* Source information:
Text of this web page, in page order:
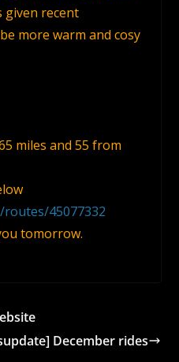
recent
more warm and cosy
miles and 55 from
45077332
tomorrow.
December rides
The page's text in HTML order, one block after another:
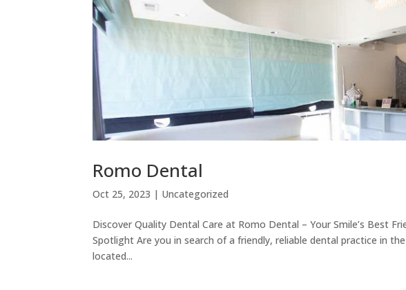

* Problem to solve:
Output the listing unchanged, pictures excluded.

* Exercise output:
Text of this web page, in page order:
recent
more warm and cosy
miles and 55 from
45077332
tomorrow.
December rides
The page's text in HTML order, one block after another:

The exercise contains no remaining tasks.